Now, researchers have freed this potentially record-setting dinosaur from its stony slumber. After uncovering the remains, the scientists published a study in Scientific Reports, in which they argue that the skull is the smallest yet found from a group of long-necked dinosaurs called diplodocids.

The little fellow even has a nickname: Andrew, after the steel baron and philanthropist Andrew Carnegie, who funded palaeontology research and has a diplodocid species named after him

With its skull just 10 inches across, researchers’ best guess is that Andrew was a juvenile Diplodocus—an especially rare find. While more than a hundred Diplodocus specimens have been discovered, their skulls are much rarer. Fewer than a dozen have been dug up to date. If the researchers’ reconstruction is correct, Andrew’s skull could be the smallest and least mature Diplodocus skull ever found, potentially providing insights into the dinosaur’s development.

“The smallest Diplodocus skull could tell us a lot about how Diplodocus grew up,” says palaeontologist D. Cary Woodruff, a PhD student at the University of Toronto and the study’s lead author.

‘Free rein at the salad bar’

Andrew hails from Montana’s Mother’s Day Quarry, a bone bed that contains at least sixteen juvenile dinosaurs, their bones are strewn about like a game of pick-up-sticks.

The remains are buried in pebble-flecked mud, suggesting that a flood may have overwhelmed a herd of young diplodocids. Due to the angles at which the bones were stuck in the muck, researchers think that other dinosaurs later trampled the bodies.

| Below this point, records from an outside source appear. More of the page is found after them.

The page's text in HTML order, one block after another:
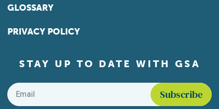
GLOSSARY
PRIVACY POLICY
STAY UP TO DATE WITH GSA
Email
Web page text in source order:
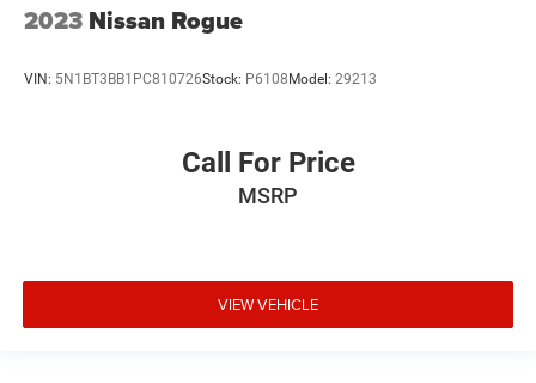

Andrew emerged from these rocks in 2010 during an excavation led by study coauthor and Cincinnati Museum Center palaeontologist Glenn Storrs. Storrs then reached out to Woodruff to give the fossil a closer look.

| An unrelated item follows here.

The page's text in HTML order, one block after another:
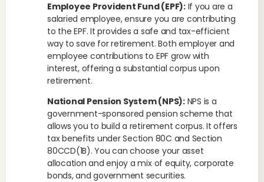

To Woodruff, the skull seemed to belong to a Diplodocus, though its features differed greatly from those of mature individuals. For one, Andrew had 13 teeth in its lower jaw, some of which had spoon-like edges to slice through rough vegetation. In contrast, only 11 peg-like teeth, good for nabbing softer vegetation, occupied the lower jaws of Diplodocus adults. Second, Andrew’s snout was narrow like a deer’s, whereas Diplodocus adults had broader snouts, more like a cow’s.

Woodruff thinks these differences tell the story of a shifting diet as the dinosaurs matured, echoing a 2010 study of a different Diplodocus juvenile skull.

Adult Diplodocus were lawnmowers, gobbling ferns and other soft plants in bulk. But young Diplodocus may have been more selective eaters, using their dental variation to nibble on the choicest parts of many different kinds of plants.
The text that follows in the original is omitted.